Objective: The factors accounting for the low ‘ever breastfeeding’ rate in Hong Kong remain unclear. The objective of this survey was to study the intention and planned duration of breastfeeding in Chinese women in Hong Kong, and to investigate the sociodemographic and atopic factors affecting the intention to breastfeed.
Methods: All Chinese mothers who were Hong Kong residents and who delivered their babies in a University teaching hospital were given a self administered and anonymous Chinese questionnaire within 1 day postpartum. The questionnaire included items on sociodemographic data, the presence of allergic diseases in the families, and the intention and planned duration of breastfeeding for their newborn babies.
Results: A total of 1374 eligible questionnaires were collected.
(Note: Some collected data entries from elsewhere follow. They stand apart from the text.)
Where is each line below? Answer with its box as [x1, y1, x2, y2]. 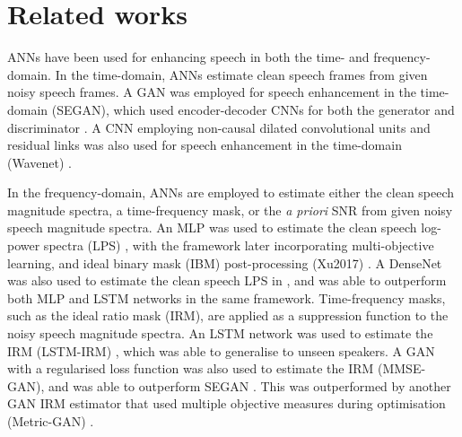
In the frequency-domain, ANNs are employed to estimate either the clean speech [7, 183, 455, 202]
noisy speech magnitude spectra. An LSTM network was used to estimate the [7, 324, 433, 343]
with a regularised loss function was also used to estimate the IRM [7, 359, 374, 378]
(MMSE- [377, 359, 426, 378]
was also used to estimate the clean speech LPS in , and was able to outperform [7, 271, 447, 290]
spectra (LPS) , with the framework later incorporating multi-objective [43, 236, 434, 255]
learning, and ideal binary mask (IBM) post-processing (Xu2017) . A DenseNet [7, 253, 442, 272]
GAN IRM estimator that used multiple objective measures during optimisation [7, 394, 446, 413]

About one-third of mothers were born outside Hong Kong and the majority (78%) of them were aged between 25 and 40 years. Logistic regression revealed that only socioeconomic factors, namely older maternal age (odds ratio (OR) 2.10, 95% confidence interval (CI) 1.14−3.89), parity (OR 3.08, 95% CI 1.02−9.27) and higher educational background (OR 2.87, 95% CI 1.92−4.27), significantly affected the intention to breastfeed. In addition, mothers born outside Hong Kong and those with first babies, had a longer intended duration of breastfeeding (P-values < 0.001 and 0.033, respectively). A family history of atopic disorders in parents or siblings did not influence the breastfeeding intention of these Chinese mothers.
Conclusion: Several sociodemographic factors, rather than a history of atopic disorders, of Chinese mothers in Hong Kong affected their intention to breastfeed and the planned duration of breastfeeding.